You can probably go back at least another 100 years. I’ve never looked at it closely, but wouldn’t be surprised to learn that the nation’s first fire department, championed by Ben Franklin, had some proto-cause marketing aspects to it.
How does cause marketing differ from corporate philanthropy?
Let me say first that I don’t think this should be an either/or proposition. Responsible companies ought to do both.

As far as differences go, cause marketing is more promotional than corporate philanthropy. And there’s more of a sense of a partnership and mutual benefit.

Corporate philanthropy tends to be run out a company’s foundation while cause marketing is usually run out of a company’s marketing department. It seems like a small distinction, but it’s not.

By tying cause marketing to the marketing function it ends up being more of a business partnership among equals than a charity with their hat in their hands. Plus there are goals and objectives in a cause marketing promotion that are mostly absent in corporate philanthropy.

There’s a few more differences. The funds generated in cause marketing efforts frequently come from consumers directly, so what a company is giving, fundamentally, is access to its customers. Because of the democratic way the funds are generated they represent unrestricted money for the cause, which is very valuable to causes. Cause marketing is generally done by companies that face consumers.

Also, there are some practical limits to number of causes a single company could do cause marketing with. But a well-funded corporate foundation might mail checks to hundreds of charities a year.

Finally, a well-conceived and well-executed cause marketing campaign can generate millions of dollars in a year. By contrast, the only corporate foundations with the wherewithal to grant $1 million in the same year are almost certainly associated with Fortune 500 level companies.
Why is cause marketing gaining in popularity?
The short answer is the consumer. The modern consumer zeitgeist is that companies ought to be involved in the important causes of the day. Since the balance of power has shifted from companies to consumers over the last decade or so, companies have little choice except to meet their customer’s expectations and engage in cause marketing. And it’s a virtuous cycle. Studies show that even with all the cause marketing we see today, the public expects more.
What are the benefits of cause marketing for the sponsors and the charity?
There are basically five benefits for sponsors: 1). Cause marketing can directly enhance sponsor sales and brand. 2). Cause marketing can heighten customer loyalty. 3). Cause marketing can boost a company's public image and helps distinguish it from the competition. I would add that it can also give corporate PR officers a new story to tell. 4). Cause marketing can help build employee morale and loyalty. 5). Cause marketing can improve employee productivity, skills and teamwork.
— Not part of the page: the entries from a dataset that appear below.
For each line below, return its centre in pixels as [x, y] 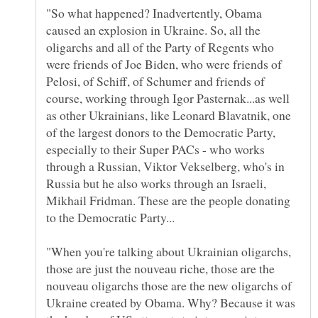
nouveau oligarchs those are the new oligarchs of [169, 286]
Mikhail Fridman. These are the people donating [168, 201]
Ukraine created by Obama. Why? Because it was [171, 303]
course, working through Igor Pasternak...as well [168, 98]
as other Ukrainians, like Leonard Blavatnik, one [169, 115]
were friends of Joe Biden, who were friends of [164, 64]
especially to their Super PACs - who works [155, 149]
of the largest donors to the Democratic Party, [161, 132]
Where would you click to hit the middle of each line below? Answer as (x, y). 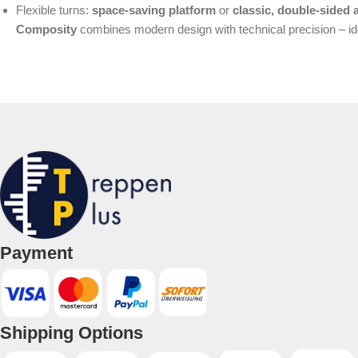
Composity (46, 30)
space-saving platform (154, 10)
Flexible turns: (54, 10)
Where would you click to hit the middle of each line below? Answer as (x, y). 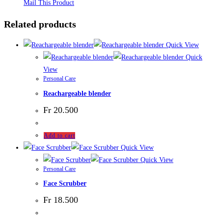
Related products (40, 24)
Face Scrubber (65, 184)
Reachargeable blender (77, 93)
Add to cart (59, 135)
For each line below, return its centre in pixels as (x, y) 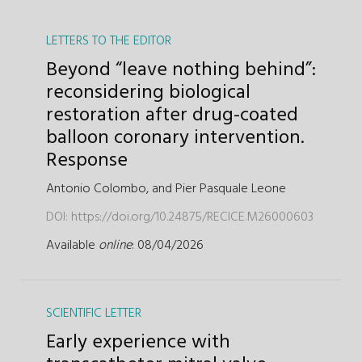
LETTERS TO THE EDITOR (109, 41)
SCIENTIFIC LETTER (94, 313)
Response (87, 160)
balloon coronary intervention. (175, 138)
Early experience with (138, 342)
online (115, 245)
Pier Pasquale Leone (231, 189)
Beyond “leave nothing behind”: (181, 70)
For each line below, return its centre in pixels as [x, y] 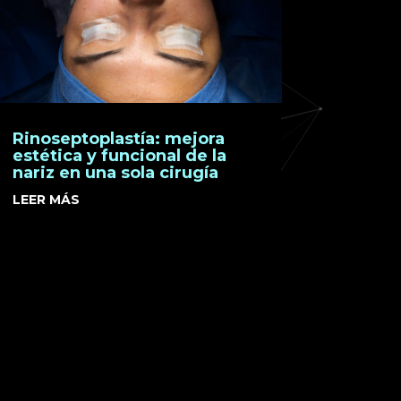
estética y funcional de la [119, 155]
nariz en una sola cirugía [115, 172]
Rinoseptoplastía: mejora [118, 138]
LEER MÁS [46, 199]
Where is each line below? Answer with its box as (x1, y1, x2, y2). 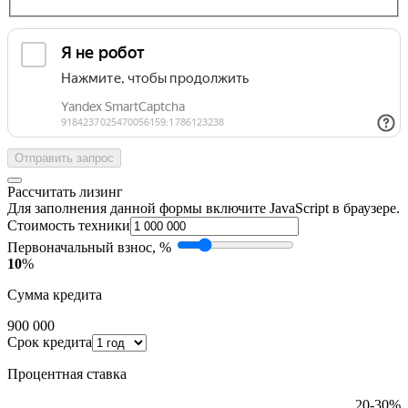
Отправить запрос (15, 150, 114, 165)
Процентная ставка (7, 365, 127, 382)
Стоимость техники (7, 217, 130, 233)
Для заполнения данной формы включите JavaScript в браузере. (7, 199, 400, 216)
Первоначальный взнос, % (7, 239, 171, 255)
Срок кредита (7, 333, 92, 350)
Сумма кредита (7, 286, 102, 302)
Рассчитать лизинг (7, 183, 123, 199)
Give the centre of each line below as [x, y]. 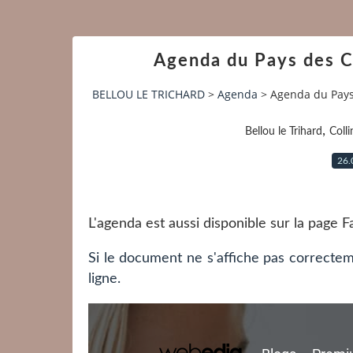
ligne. [104, 279]
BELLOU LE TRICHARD [149, 95]
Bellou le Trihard [283, 131]
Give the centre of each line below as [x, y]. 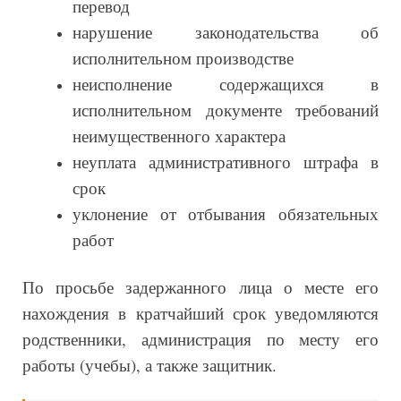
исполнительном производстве [183, 57]
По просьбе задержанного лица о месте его [200, 286]
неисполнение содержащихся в [226, 83]
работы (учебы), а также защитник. [149, 364]
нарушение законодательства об [226, 31]
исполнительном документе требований [226, 109]
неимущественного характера [179, 135]
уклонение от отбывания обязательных [226, 213]
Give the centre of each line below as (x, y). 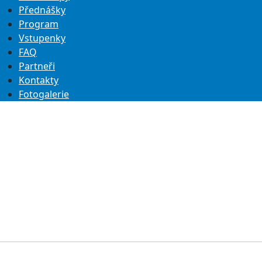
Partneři (37, 66)
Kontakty (39, 80)
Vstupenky (42, 38)
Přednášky (42, 10)
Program (39, 24)
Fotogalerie (44, 94)
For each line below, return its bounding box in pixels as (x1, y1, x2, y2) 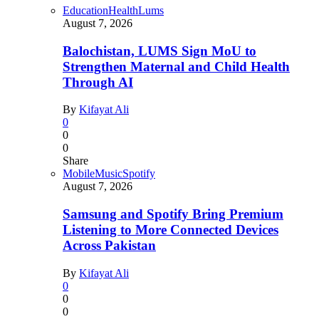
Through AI (63, 74, 133, 90)
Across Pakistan (63, 238, 156, 253)
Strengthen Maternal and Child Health (63, 58, 290, 74)
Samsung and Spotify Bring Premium (63, 206, 283, 222)
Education (63, 4, 108, 16)
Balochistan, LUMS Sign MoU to (63, 43, 256, 58)
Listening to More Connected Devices (63, 222, 278, 238)
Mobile (63, 167, 95, 180)
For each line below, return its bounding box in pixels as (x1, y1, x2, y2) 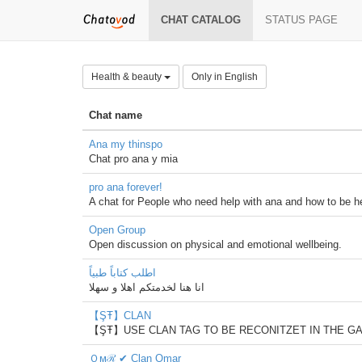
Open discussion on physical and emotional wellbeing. (89, 238, 342, 250)
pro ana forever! (89, 181, 162, 193)
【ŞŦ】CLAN (89, 309, 151, 322)
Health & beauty (91, 71, 164, 82)
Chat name (89, 109, 142, 121)
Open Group (89, 224, 145, 236)
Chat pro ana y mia (89, 153, 178, 165)
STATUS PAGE (265, 14, 338, 26)
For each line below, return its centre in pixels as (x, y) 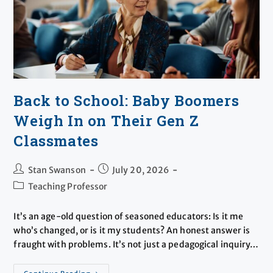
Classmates (56, 141)
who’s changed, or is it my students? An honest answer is (132, 231)
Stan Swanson (57, 170)
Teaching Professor (68, 187)
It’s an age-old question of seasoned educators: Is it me (129, 217)
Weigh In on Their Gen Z (106, 121)
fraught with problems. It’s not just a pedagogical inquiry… (136, 245)
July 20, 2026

For causes the practice offers several benefits as well: 1). Unrestricted dollars. 2). Branding paid for by someone else. 3). Positive association with better known brands.
What are some characteristics of good cause marketing campaigns – and bad ones?
Good cause marketing has several earmarks. The promotion can be easily understood. The relationship between the sponsor and the cause makes some kind of logical sense. The promotion is transparent and open. And they communicate throughout. Not just when they start. The best have a little something extra in the promotion that compels people to participate. I borrowed film director Alfred Hitchcock’s word and call it a McGuffin, or an element that makes people want to act.
I do an annual best and worst cause marketing list on my blog which is very popular. Campaigns end up on the ‘worst’ list because they lack transparency, they use bad judgment, are dishonest, overly-complicated, obtuse, or there’s just something weasely about them.